What you will do — Beginning with the line containing "Where would you" and going on through the line containing "lauttapalveluja että kaupallisia", the lines below are to be returned exactly, pictures excluded and nothing added.

Information —
+++++
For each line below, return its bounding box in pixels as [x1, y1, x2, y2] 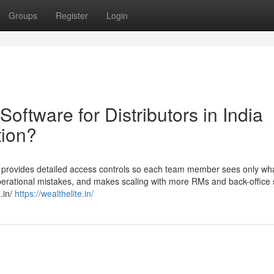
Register [56, 9, 88, 21]
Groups [9, 9, 37, 21]
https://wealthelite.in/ [15, 187, 94, 199]
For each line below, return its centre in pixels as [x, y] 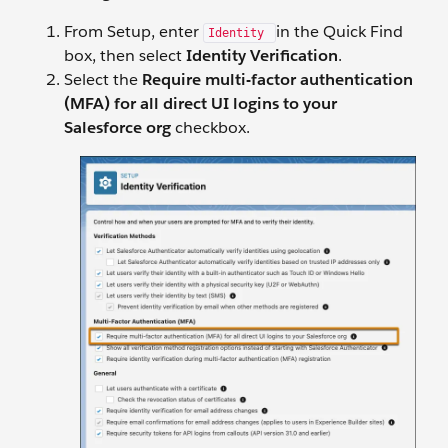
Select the [103, 80]
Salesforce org [117, 128]
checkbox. [210, 128]
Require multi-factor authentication [277, 80]
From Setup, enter [133, 32]
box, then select [125, 56]
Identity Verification [262, 56]
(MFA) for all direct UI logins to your [200, 104]
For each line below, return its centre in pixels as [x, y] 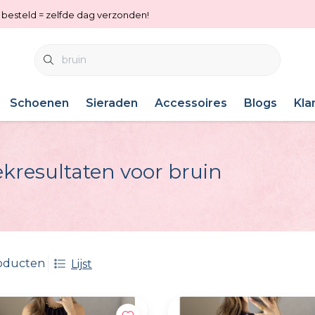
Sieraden [112, 103]
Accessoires [191, 103]
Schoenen [39, 103]
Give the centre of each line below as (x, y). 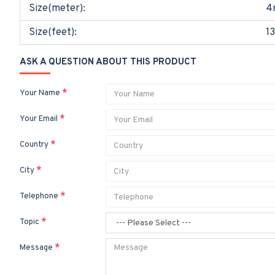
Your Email (39, 119)
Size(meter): (57, 9)
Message (36, 248)
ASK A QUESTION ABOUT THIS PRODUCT (108, 62)
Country (34, 145)
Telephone (39, 196)
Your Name (40, 93)
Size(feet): (53, 33)
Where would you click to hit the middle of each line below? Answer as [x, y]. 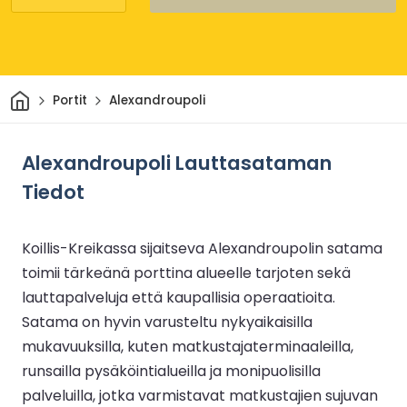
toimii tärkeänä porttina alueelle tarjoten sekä [186, 273]
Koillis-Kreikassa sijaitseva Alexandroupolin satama [202, 248]
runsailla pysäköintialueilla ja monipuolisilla [171, 371]
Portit [69, 101]
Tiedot [53, 192]
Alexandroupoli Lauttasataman [177, 163]
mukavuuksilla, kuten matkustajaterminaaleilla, [188, 346]
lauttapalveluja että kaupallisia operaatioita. [179, 297]
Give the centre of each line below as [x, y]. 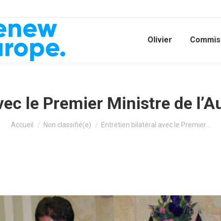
+++++
Your response —
Where would you click to hit the middle of each line below? Answer as [x, y]. 
toimii tärkeänä porttina alueelle tarjoten sekä [186, 273]
Koillis-Kreikassa sijaitseva Alexandroupolin satama [202, 248]
runsailla pysäköintialueilla ja monipuolisilla [171, 371]
Portit [69, 101]
Tiedot [53, 192]
Alexandroupoli Lauttasataman [177, 163]
mukavuuksilla, kuten matkustajaterminaaleilla, [188, 346]
lauttapalveluja että kaupallisia operaatioita. [179, 297]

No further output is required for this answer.